Comment Re:You are fundamentally clueless (Score 1) 185

The ipad (because that's what we really mean by "tablets" here) is a new kind of computer, but it doesn't replace the existing kind of computer, because it doesn't have a keyboard. Touch is great for certain kinds of things, and keyboards are great for other kinds of things, and it simply doesn't make sense to do anything text-heavy on a touch interface.

Smartphones didn't replace computers. Tablets won't replace smartphones. "Post-PC" doesn't mean the PC is going away; it means the PC is no longer the sole center of the computing universe.

Comment Re:How to disable these cameras for cheap (Score 1) 342

My friend "admitted" his actions to the person in the store because he was hoping to spread the idea and encourage others to participate.

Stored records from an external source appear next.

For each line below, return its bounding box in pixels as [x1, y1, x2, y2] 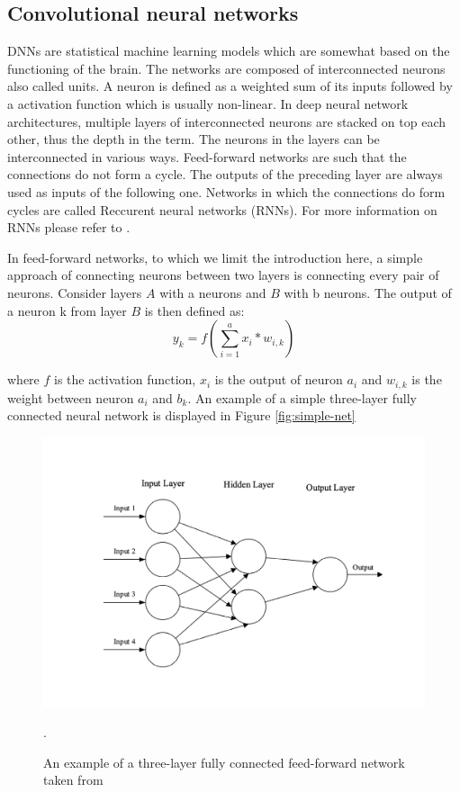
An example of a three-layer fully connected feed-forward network [43, 752, 405, 771]
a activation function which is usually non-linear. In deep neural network [7, 94, 409, 112]
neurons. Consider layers [7, 283, 142, 301]
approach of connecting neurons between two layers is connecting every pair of [7, 265, 439, 284]
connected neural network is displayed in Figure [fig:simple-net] [7, 406, 356, 425]
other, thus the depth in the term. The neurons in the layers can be [7, 130, 380, 148]
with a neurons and [159, 283, 266, 301]
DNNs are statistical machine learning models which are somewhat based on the [7, 41, 450, 60]

Red light cameras are a racket. Private companies install and operate them in exchange for a per-ticket fee. The city government gets money, the private company gets money, and we the citizens get screwed. The "public safety" angle is nothing more than a cover story - as we have seen many cities end up adjusting the length of the yellow light downward in order to increase revenue generated by the camera. This practice actually makes those intersections less safe. Furthermore, people are more likely to panic-stop at intersections with red-light cameras, making rear-end collisions more likely.

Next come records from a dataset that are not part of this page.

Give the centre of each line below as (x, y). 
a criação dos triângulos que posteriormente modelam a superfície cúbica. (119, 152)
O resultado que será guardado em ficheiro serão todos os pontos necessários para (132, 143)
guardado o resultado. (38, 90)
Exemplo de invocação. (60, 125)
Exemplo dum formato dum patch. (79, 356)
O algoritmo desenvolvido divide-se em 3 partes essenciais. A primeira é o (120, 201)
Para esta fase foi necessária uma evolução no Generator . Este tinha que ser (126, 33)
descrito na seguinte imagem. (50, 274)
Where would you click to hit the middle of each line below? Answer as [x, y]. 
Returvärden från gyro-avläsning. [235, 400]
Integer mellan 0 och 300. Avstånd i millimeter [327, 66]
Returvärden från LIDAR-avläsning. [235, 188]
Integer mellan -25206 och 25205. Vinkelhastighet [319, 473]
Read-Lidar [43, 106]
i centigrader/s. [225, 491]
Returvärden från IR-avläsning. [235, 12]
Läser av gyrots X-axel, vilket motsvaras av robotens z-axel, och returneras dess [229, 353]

My friend believes that this situation is illegitimate and unfair. He further believes that the democratic process will accomplish nothing, because it's too small an issue to get people excited about, but too profitable an issue for the city government to yield without a great deal of pressure.

My friend chose his "vandalism" strategy carefully: he is not trying to destroy or even damage someone else's property, but merely to force the private company running the camera to spend more money maintaining their equipment, thereby making their operation less profitable. The glue is water-soluble and does no permanent damage to the camera. A worker can clean the glue off in a minute with nothing more than a wet rag, and the camera works just as well as it did before. But as often as my friend goes by and glues up the camera, the company has to send someone out to clean it, and that costs them money. If enough people keep costing the red-light company money, the venture will stop being profitable, and then we can use the normal political process to get rid of the cameras.

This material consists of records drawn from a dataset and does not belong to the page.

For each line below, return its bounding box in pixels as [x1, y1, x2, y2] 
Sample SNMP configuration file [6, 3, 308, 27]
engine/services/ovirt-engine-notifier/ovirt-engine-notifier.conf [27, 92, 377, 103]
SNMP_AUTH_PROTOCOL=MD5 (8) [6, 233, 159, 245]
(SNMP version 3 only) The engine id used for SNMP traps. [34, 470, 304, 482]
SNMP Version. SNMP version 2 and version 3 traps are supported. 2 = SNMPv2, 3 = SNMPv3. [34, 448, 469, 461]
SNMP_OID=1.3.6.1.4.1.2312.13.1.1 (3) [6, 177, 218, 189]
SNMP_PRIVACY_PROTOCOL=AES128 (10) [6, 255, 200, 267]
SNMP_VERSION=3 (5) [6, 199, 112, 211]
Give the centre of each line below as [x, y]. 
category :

Comment How to disable these cameras for cheap (Score 5, Interesting) 342

A friend of mine discovered that it is trivially easy to blind one of these cameras.

From his local grocery store, he bought an empty sprayer bottle and some white glue (like Elmer's); this cost like three bucks. He mixed up a 1:1 solution of glue and water, then screwed his sprayer bottle's nozzle to the "stream" mode.

My friend started carrying one of those reusable grocery bags to the store. He'd just leave the sprayer bottle in it. Every time he went to the store, he'd walk up behind the red-light camera, stand just underneath it but still outside its field of vision, and then spray glue all over the lens.

Note that the red light camera systems usually have two cameras: one is a video camera, mounted higher up, which does detection; the lower camera is a high-res still camera, designed to capture the image of the license plate. You don't need to bother with the video camera; just blind the still camera. The system will still keep running, but the photos will be all blurred out and unusable.

My friend said that he'd walk by the camera two or three times a week, and the lens was usually cleaned off by the time he came back. That means that the red-light camera company was sending someone out to clean it, over and over, every week, costing the company lots of money.

My friend told me that someone once approached him in the grocery store and asked what he had been doing; they'd seen him spraying the camera and were curious what he was up to. When he explained how easy it was to disable a red-light camera, the person was delighted and decided to go start doing it herself, too.